Instructions for the task:
Your copy should match the records exactly, apart from the pictures, which stay out.

════

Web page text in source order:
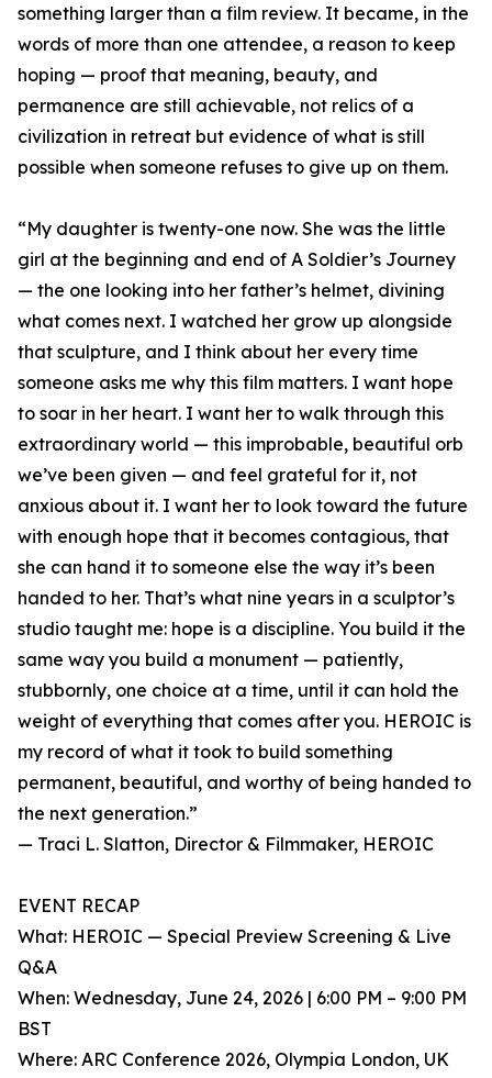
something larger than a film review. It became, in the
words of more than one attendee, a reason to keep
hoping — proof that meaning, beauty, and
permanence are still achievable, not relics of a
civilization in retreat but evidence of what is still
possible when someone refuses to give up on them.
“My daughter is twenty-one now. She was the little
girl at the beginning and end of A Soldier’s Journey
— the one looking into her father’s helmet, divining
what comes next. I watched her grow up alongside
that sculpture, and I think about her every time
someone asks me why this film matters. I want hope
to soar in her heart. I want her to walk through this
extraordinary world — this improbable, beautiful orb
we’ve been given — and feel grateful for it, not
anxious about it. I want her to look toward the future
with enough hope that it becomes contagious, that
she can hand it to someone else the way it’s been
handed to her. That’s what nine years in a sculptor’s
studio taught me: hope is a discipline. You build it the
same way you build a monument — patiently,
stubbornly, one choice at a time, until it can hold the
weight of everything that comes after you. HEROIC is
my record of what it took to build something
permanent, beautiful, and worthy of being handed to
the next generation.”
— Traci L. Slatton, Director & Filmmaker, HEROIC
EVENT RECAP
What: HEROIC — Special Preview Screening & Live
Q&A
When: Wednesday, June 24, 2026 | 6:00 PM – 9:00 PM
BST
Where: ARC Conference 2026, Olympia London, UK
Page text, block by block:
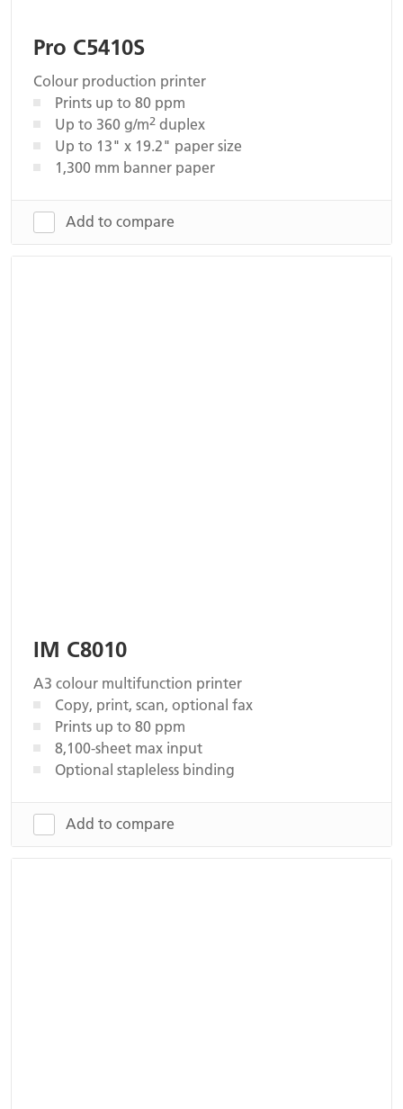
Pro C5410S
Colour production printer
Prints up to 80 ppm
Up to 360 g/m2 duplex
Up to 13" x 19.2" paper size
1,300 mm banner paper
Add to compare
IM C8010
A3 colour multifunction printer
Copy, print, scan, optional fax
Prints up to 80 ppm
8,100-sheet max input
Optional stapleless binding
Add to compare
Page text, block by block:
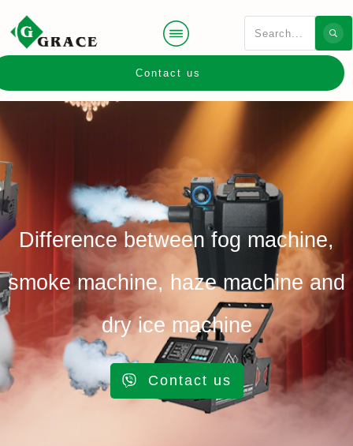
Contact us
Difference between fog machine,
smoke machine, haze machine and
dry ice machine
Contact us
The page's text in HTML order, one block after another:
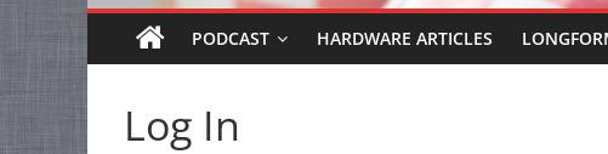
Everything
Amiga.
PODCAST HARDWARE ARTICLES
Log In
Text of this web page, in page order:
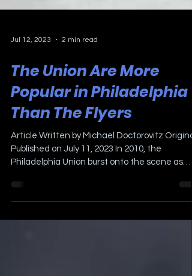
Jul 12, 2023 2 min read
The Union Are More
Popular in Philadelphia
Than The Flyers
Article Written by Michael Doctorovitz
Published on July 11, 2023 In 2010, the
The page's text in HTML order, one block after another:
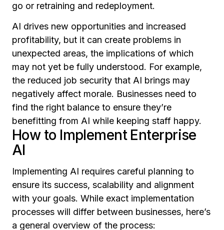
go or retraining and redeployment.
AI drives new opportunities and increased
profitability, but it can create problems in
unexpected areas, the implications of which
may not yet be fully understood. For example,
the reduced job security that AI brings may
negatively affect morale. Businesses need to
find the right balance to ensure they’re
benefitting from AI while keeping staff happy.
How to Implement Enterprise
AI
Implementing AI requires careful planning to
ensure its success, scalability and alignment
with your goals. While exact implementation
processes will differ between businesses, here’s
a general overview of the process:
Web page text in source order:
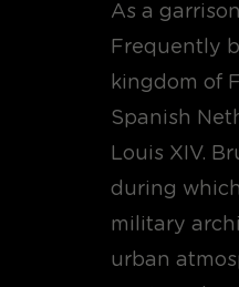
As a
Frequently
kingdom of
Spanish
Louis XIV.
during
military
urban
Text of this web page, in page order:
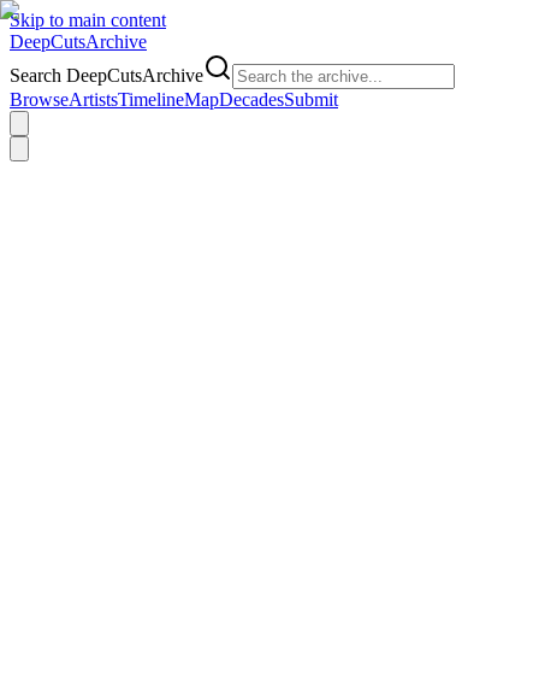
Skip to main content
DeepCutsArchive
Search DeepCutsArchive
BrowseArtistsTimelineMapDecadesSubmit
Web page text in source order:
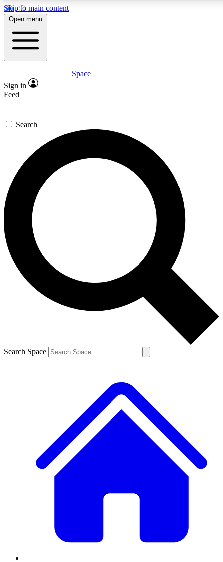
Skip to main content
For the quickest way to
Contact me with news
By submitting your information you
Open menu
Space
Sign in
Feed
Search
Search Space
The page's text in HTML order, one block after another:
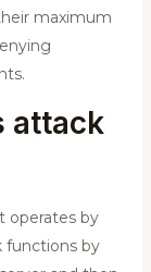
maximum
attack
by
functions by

════

Exercise answer:
Web page text in source order:
something larger than a film review. It became, in the
words of more than one attendee, a reason to keep
hoping — proof that meaning, beauty, and
permanence are still achievable, not relics of a
civilization in retreat but evidence of what is still
possible when someone refuses to give up on them.
“My daughter is twenty-one now. She was the little
girl at the beginning and end of A Soldier’s Journey
— the one looking into her father’s helmet, divining
what comes next. I watched her grow up alongside
that sculpture, and I think about her every time
someone asks me why this film matters. I want hope
to soar in her heart. I want her to walk through this
extraordinary world — this improbable, beautiful orb
we’ve been given — and feel grateful for it, not
anxious about it. I want her to look toward the future
with enough hope that it becomes contagious, that
she can hand it to someone else the way it’s been
handed to her. That’s what nine years in a sculptor’s
studio taught me: hope is a discipline. You build it the
same way you build a monument — patiently,
stubbornly, one choice at a time, until it can hold the
weight of everything that comes after you. HEROIC is
my record of what it took to build something
permanent, beautiful, and worthy of being handed to
the next generation.”
— Traci L. Slatton, Director & Filmmaker, HEROIC
EVENT RECAP
What: HEROIC — Special Preview Screening & Live
Q&A
When: Wednesday, June 24, 2026 | 6:00 PM – 9:00 PM
BST
Where: ARC Conference 2026, Olympia London, UK
Page text, block by block:
Pro C5410S
Colour production printer
Prints up to 80 ppm
Up to 360 g/m2 duplex
Up to 13" x 19.2" paper size
1,300 mm banner paper
Add to compare
IM C8010
A3 colour multifunction printer
Copy, print, scan, optional fax
Prints up to 80 ppm
8,100-sheet max input
Optional stapleless binding
Add to compare
Page text, block by block:
Contact us
Difference between fog machine,
smoke machine, haze machine and
dry ice machine
Contact us
The page's text in HTML order, one block after another:
Everything
Amiga.
PODCAST HARDWARE ARTICLES
Log In
Text of this web page, in page order:
Jul 12, 2023 2 min read
The Union Are More
Popular in Philadelphia
Than The Flyers
Article Written by Michael Doctorovitz
Published on July 11, 2023 In 2010, the
The page's text in HTML order, one block after another:
go or retraining and redeployment.
AI drives new opportunities and increased
profitability, but it can create problems in
unexpected areas, the implications of which
may not yet be fully understood. For example,
the reduced job security that AI brings may
negatively affect morale. Businesses need to
find the right balance to ensure they’re
benefitting from AI while keeping staff happy.
How to Implement Enterprise
AI
Implementing AI requires careful planning to
ensure its success, scalability and alignment
with your goals. While exact implementation
processes will differ between businesses, here’s
a general overview of the process:
Web page text in source order:
As a
Frequently
kingdom of
Spanish
Louis XIV.
during
military
urban
Text of this web page, in page order:
Skip to main content
DeepCutsArchive
Search DeepCutsArchive
BrowseArtistsTimelineMapDecadesSubmit
Web page text in source order:
Skip to main content
For the quickest way to
Contact me with news
By submitting your information you
Open menu
Space
Sign in
Feed
Search
Search Space
The page's text in HTML order, one block after another:
maximum
attack
by
functions by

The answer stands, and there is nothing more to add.